Inconsistent results of concordance function
Closed this issue · 2 comments
We're using the concordance function on a training data set (n ~ 200,000) and evaluating concordance on a test set (n ~ 100,000). When running concordance with "newdata" we don't always get the same result, even after setting a seed.
The influence matrix returned by concordance when the newdata option is specified sometimes contains negative and/or non-integer and/or impossibly large or small values and/or NaNs (since these are counts, this should never happen, and counts should be bounded by the possible number of comparisons in the range [0,(n^2 - n)/2)].
This bug seems to occur randomly, and I suspect there is a memory allocation problem in the C subroutine, although I haven't been able to check that yet.
Example code
set.seed(18)
fitimp <- survival::coxph(formula, data=d_train)
set.seed(54)
test<- concordance(fitimp, newdata = d_test, influence=2, ranks=TRUE)
View(test$influence)
I'm not quite clear on this
- random numbers don't play a role in the concordance function.
- Your example code doesn't tell me anything concrete. What is the formula? What is d_train and/or d_test?
- What exactly are you printing out in the output?

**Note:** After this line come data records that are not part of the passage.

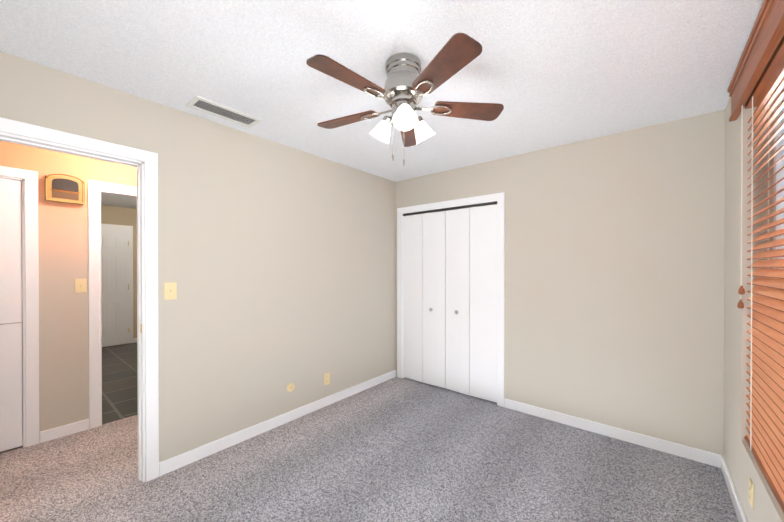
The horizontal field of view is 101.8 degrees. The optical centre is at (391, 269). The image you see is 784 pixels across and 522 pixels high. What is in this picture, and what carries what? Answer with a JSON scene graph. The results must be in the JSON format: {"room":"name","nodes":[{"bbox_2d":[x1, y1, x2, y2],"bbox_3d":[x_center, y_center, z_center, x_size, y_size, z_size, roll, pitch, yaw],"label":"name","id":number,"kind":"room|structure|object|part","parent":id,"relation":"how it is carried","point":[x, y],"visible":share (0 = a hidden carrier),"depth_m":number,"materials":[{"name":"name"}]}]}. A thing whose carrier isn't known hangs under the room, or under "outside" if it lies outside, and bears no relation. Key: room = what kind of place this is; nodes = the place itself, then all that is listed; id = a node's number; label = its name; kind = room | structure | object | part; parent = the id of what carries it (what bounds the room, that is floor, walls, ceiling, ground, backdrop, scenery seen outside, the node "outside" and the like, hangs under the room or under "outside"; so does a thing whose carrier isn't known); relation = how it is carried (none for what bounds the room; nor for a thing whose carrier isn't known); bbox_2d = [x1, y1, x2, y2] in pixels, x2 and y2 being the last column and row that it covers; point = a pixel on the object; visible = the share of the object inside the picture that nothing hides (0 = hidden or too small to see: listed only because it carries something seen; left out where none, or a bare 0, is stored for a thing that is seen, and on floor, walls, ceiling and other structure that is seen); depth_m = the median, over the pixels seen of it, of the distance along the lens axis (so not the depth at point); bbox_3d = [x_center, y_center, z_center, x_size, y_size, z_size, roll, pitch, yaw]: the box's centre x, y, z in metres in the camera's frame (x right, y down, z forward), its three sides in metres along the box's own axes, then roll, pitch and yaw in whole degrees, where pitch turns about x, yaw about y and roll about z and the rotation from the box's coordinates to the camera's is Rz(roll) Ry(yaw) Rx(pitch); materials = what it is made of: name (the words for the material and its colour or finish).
{"room":"empty bedroom","nodes":[
{"label":"empty bedroom","id":0,"kind":"room"},
{"bbox_2d":[21,212,22,421],"bbox_3d":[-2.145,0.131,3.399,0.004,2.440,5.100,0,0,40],"label":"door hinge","id":1,"kind":"structure","parent":0,"point":[21,238],"depth_m":2.49,"materials":[{"name":"silver metal"}]},
{"bbox_2d":[0,141,136,442],"bbox_3d":[-2.097,0.131,3.359,0.120,2.440,5.100,0,0,40],"label":"wall","id":2,"kind":"structure","parent":0,"point":[63,324],"depth_m":2.58,"materials":[{"name":"paint"}]},
{"bbox_2d":[0,178,22,451],"bbox_3d":[-3.039,0.339,2.109,0.109,2.012,0.768,0,0,40],"label":"hall door","id":3,"kind":"structure","parent":2,"relation":"in","point":[11,429],"depth_m":2.38,"materials":[{"name":"white wood"}]},
{"bbox_2d":[40,419,88,442],"bbox_3d":[-2.653,1.310,2.586,0.013,0.088,0.278,0,0,40],"label":"baseboard","id":4,"kind":"structure","parent":2,"relation":"attached to","point":[62,431],"depth_m":2.58,"materials":[{"name":"white wood"}]},
{"bbox_2d":[45,174,84,204],"bbox_3d":[-2.635,-0.647,2.567,0.054,0.224,0.227,0,0,40],"label":"door chime","id":5,"kind":"object","parent":2,"relation":"attached to","point":[60,188],"visible":1,"depth_m":2.55,"materials":[{"name":"brown"}]},
{"bbox_2d":[0,166,136,447],"bbox_3d":[-2.709,0.300,2.621,0.156,2.109,2.148,0,0,40],"label":"door frame","id":6,"kind":"structure","parent":2,"relation":"attached to","point":[29,177],"depth_m":2.46,"materials":[{"name":"white wood"}]},
{"bbox_2d":[75,279,86,292],"bbox_3d":[-2.590,0.138,2.651,0.020,0.116,0.072,0,0,40],"label":"hall light switch","id":7,"kind":"object","parent":2,"relation":"attached to","point":[80,285],"visible":1,"depth_m":2.65,"materials":[{"name":"beige plastic"}]},
{"bbox_2d":[0,342,137,453],"bbox_3d":[-3.493,1.395,4.517,3.720,0.100,5.100,0,0,40],"label":"floor","id":8,"kind":"structure","parent":0,"point":[119,382],"depth_m":3.75,"materials":[{"name":"tile"}]},
{"bbox_2d":[101,205,136,346],"bbox_3d":[-4.882,0.120,5.657,0.120,2.440,5.100,0,0,40],"label":"wall","id":9,"kind":"structure","parent":0,"point":[114,215],"depth_m":5.75,"materials":[{"name":"beige paint"}]},
{"bbox_2d":[101,228,128,346],"bbox_3d":[-4.862,0.309,5.548,0.046,2.038,0.438,0,0,40],"label":"door","id":10,"kind":"structure","parent":9,"relation":"in","point":[115,285],"depth_m":5.55,"materials":[{"name":"white wood"}]},
{"bbox_2d":[101,224,132,343],"bbox_3d":[-4.877,0.280,5.556,0.016,2.120,0.566,0,0,40],"label":"door frame","id":11,"kind":"structure","parent":9,"relation":"attached to","point":[130,240],"depth_m":5.74,"materials":[{"name":"white wood"}]},
{"bbox_2d":[0,51,395,461],"bbox_3d":[-1.141,0.134,2.648,0.120,2.440,3.820,0,0,40],"label":"wall","id":12,"kind":"structure","parent":0,"point":[276,262],"depth_m":2.51,"materials":[{"name":"beige paint"}]},
{"bbox_2d":[0,117,158,482],"bbox_3d":[-1.877,0.304,1.760,0.156,2.109,0.938,0,0,40],"label":"door frame","id":13,"kind":"structure","parent":12,"relation":"attached to","point":[149,159],"depth_m":2.03,"materials":[{"name":"white wood"}]},
{"bbox_2d":[164,282,176,299],"bbox_3d":[-1.479,0.146,2.129,0.020,0.116,0.072,0,0,40],"label":"bedroom light switch","id":14,"kind":"object","parent":12,"relation":"attached to","point":[170,290],"visible":1,"depth_m":2.13,"materials":[{"name":"beige plastic"}]},
{"bbox_2d":[159,370,395,475],"bbox_3d":[-0.737,1.308,3.038,0.013,0.088,2.474,0,0,40],"label":"baseboard","id":15,"kind":"structure","parent":12,"relation":"attached to","point":[223,443],"depth_m":2.61,"materials":[{"name":"white wood"}]},
{"bbox_2d":[287,383,294,391],"bbox_3d":[-0.899,1.056,2.839,0.016,0.080,0.080,0,0,40],"label":"outlet","id":16,"kind":"object","parent":12,"relation":"attached to","point":[290,387],"visible":1,"depth_m":2.84,"materials":[{"name":"beige plastic"}]},
{"bbox_2d":[324,372,329,385],"bbox_3d":[-0.643,1.087,3.155,0.010,0.116,0.072,0,0,40],"label":"duplex electrical outlet","id":17,"kind":"object","parent":12,"relation":"attached to","point":[326,378],"visible":1,"depth_m":3.15,"materials":[{"name":"beige plastic"}]},
{"bbox_2d":[0,377,738,521],"bbox_3d":[-0.442,1.407,2.000,4.190,0.100,5.100,0,0,40],"label":"floor carpet","id":18,"kind":"object","parent":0,"point":[397,449],"visible":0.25,"depth_m":2.10,"materials":[{"name":"grey carpet"}]},
{"bbox_2d":[0,0,763,208],"bbox_3d":[-1.877,-1.138,3.172,7.910,0.100,5.100,0,0,40],"label":"ceiling","id":19,"kind":"structure","parent":0,"point":[549,73],"depth_m":1.64,"materials":[{"name":"white paint"}]},
{"bbox_2d":[186,95,261,127],"bbox_3d":[-1.150,-1.079,2.203,0.185,0.010,0.430,0,0,40],"label":"ceiling vent","id":20,"kind":"object","parent":19,"relation":"in","point":[199,103],"visible":1,"depth_m":2.18,"materials":[{"name":"white metal"}]},
{"bbox_2d":[306,33,503,165],"bbox_3d":[0.032,-0.803,1.667,1.053,0.557,1.037,0,0,40],"label":"ceiling fan","id":21,"kind":"object","parent":19,"relation":"attached to","point":[408,83],"depth_m":1.59,"materials":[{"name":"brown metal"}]},
{"bbox_3d":[0.051,-0.749,1.704,0.349,0.125,0.359,0,0,40],"label":"hugger fan shade","id":22,"kind":"part","parent":21,"relation":"part of","materials":[{"name":"white glass"}]},
{"bbox_2d":[396,109,724,454],"bbox_3d":[1.236,0.132,3.086,2.990,2.440,0.120,0,0,40],"label":"wall","id":23,"kind":"structure","parent":0,"point":[614,280],"depth_m":2.54,"materials":[{"name":"beige paint"}]},
{"bbox_2d":[403,204,496,401],"bbox_3d":[0.593,0.337,3.549,1.182,1.994,0.074,0,0,40],"label":"bifold closet door","id":24,"kind":"structure","parent":23,"relation":"in","point":[449,299],"depth_m":3.49,"materials":[{"name":"white wood"}]},
{"bbox_2d":[397,192,504,406],"bbox_3d":[0.621,0.298,3.583,1.338,2.104,0.136,0,0,40],"label":"trim","id":25,"kind":"structure","parent":23,"relation":"attached to","point":[498,199],"depth_m":3.24,"materials":[{"name":"white wood"}]},
{"bbox_2d":[504,398,718,466],"bbox_3d":[1.671,1.310,2.647,1.474,0.088,0.013,0,0,40],"label":"baseboard","id":26,"kind":"structure","parent":23,"relation":"attached to","point":[684,451],"depth_m":2.52,"materials":[{"name":"white wood"}]},
{"bbox_2d":[723,84,783,521],"bbox_3d":[1.166,0.143,0.668,0.220,2.440,3.940,0,0,40],"label":"wall","id":27,"kind":"structure","parent":0,"point":[742,464],"depth_m":1.74,"materials":[{"name":"beige paint"}]},
{"bbox_2d":[715,453,746,521],"bbox_3d":[1.076,1.319,0.748,0.013,0.088,3.700,0,0,40],"label":"baseboard","id":28,"kind":"structure","parent":27,"relation":"attached to","point":[738,508],"depth_m":1.87,"materials":[{"name":"white"}]},
{"bbox_2d":[749,478,753,509],"bbox_3d":[1.725,1.077,1.530,0.010,0.116,0.072,0,0,40],"label":"duplex electrical outlet","id":29,"kind":"object","parent":27,"relation":"attached to","point":[751,492],"visible":1,"depth_m":1.52,"materials":[{"name":"beige plastic"}]},
{"bbox_2d":[727,0,783,512],"bbox_3d":[1.425,-0.069,1.133,0.103,1.977,1.850,0,0,40],"label":"window blind","id":30,"kind":"object","parent":27,"relation":"attached to","point":[757,77],"visible":1,"depth_m":1.43,"materials":[{"name":"brown wood"}]},
{"bbox_2d":[773,87,783,278],"bbox_3d":[1.527,0.011,1.050,0.070,1.840,1.510,0,0,40],"label":"window","id":31,"kind":"structure","parent":27,"relation":"in","point":[779,175],"depth_m":1.61,"materials":[{"name":"white"}]}
]}

A bit more to go on would help me dig into this.
Terry
I have managed to recreate the problem, and it was yet another facet of the rounding issues discussed in the "tied times" vignette. The use of newdata gave a path through the routine that skipped the aeqSurv checks; while the use of a large simulated data set almost guaranteed that there would be response times that differ by less than machine precision. I've now plugged that gap.